SUPPLIED DATA:
___
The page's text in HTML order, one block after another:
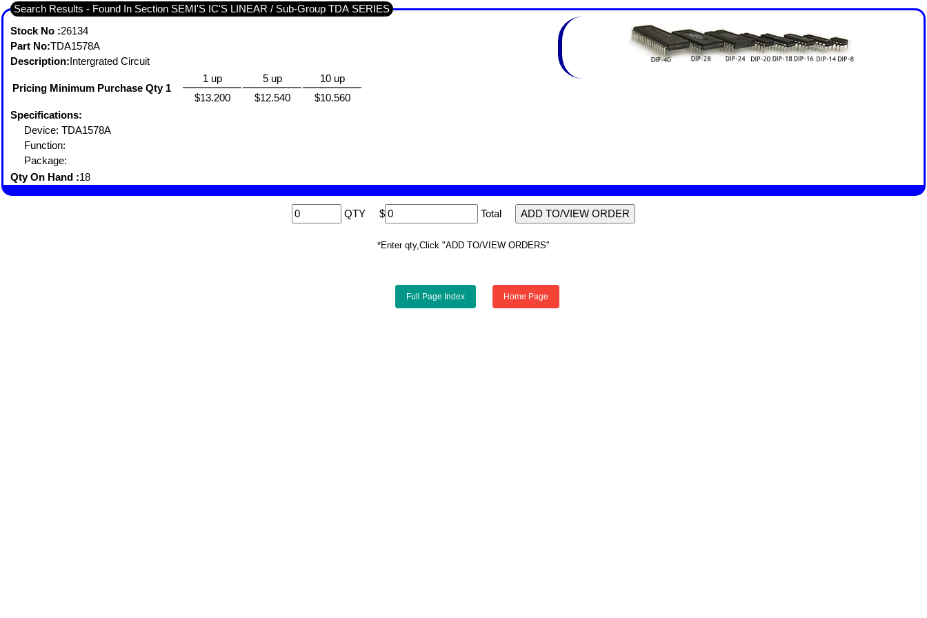
Search Results - Found In Section SEMI'S IC'S LINEAR / Sub-Group TDA SERIES
Stock No :26134
Part No:TDA1578A
Description:Intergrated Circuit
Pricing Minimum Purchase Qty 1
1 up 5 up
10 up
$13.200
$12.540
$10.560
Specifications:
Device: TDA1578A
Function:
Package:
Qty On Hand :18
QTY $ Total
*Enter qty,Click "ADD TO/VIEW ORDERS"
Full Page Index Home Page
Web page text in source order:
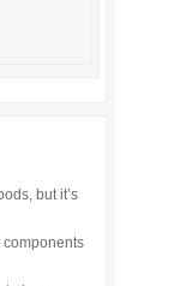
but it’s
components
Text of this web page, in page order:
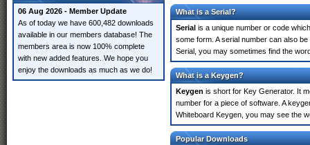
06 Aug 2026 - Member Update
As of today we have 600,482 downloads
available in our members database! The
members area is now 100% complete
with new added features. We hope you
enjoy the downloads as much as we do!
What is a Serial?
Serial is a unique number or code
some form. A serial number can also
Serial, you may sometimes find the
What is a Keygen?
Keygen is short for Key Generator. It
number for a piece of software. A
Whiteboard Keygen, you may see the
Popular Downloads
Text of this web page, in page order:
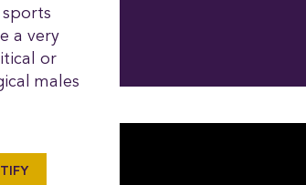
a very
or
males
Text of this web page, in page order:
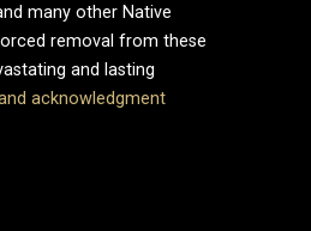
many other Native
removal from these
and lasting
acknowledgment
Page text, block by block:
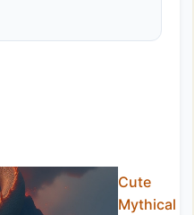
Cute
Mythical
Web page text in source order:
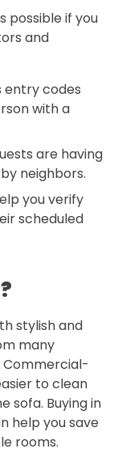
possible if you
and
entry codes
with a
are having
neighbors.
you verify
scheduled
stylish and
many
to clean
sofa. Buying in
help you save
rooms.
___
WHAT IS EXPECTED: Your copy should match the data above exactly, apart from the pictures.

RESPONSE TO THIS TASK:
The page's text in HTML order, one block after another:
Search Results - Found In Section SEMI'S IC'S LINEAR / Sub-Group TDA SERIES
Stock No :26134
Part No:TDA1578A
Description:Intergrated Circuit
Pricing Minimum Purchase Qty 1
1 up 5 up
10 up
$13.200
$12.540
$10.560
Specifications:
Device: TDA1578A
Function:
Package:
Qty On Hand :18
QTY $ Total
*Enter qty,Click "ADD TO/VIEW ORDERS"
Full Page Index Home Page
Web page text in source order:
but it’s
components
Text of this web page, in page order:
06 Aug 2026 - Member Update
As of today we have 600,482 downloads
available in our members database! The
members area is now 100% complete
with new added features. We hope you
enjoy the downloads as much as we do!
What is a Serial?
Serial is a unique number or code
some form. A serial number can also
Serial, you may sometimes find the
What is a Keygen?
Keygen is short for Key Generator. It
number for a piece of software. A
Whiteboard Keygen, you may see the
Popular Downloads
Text of this web page, in page order:
a very
or
males
Text of this web page, in page order:
many other Native
removal from these
and lasting
acknowledgment
Page text, block by block:
Cute
Mythical
Web page text in source order:
possible if you
and
entry codes
with a
are having
neighbors.
you verify
scheduled
stylish and
many
to clean
sofa. Buying in
help you save
rooms.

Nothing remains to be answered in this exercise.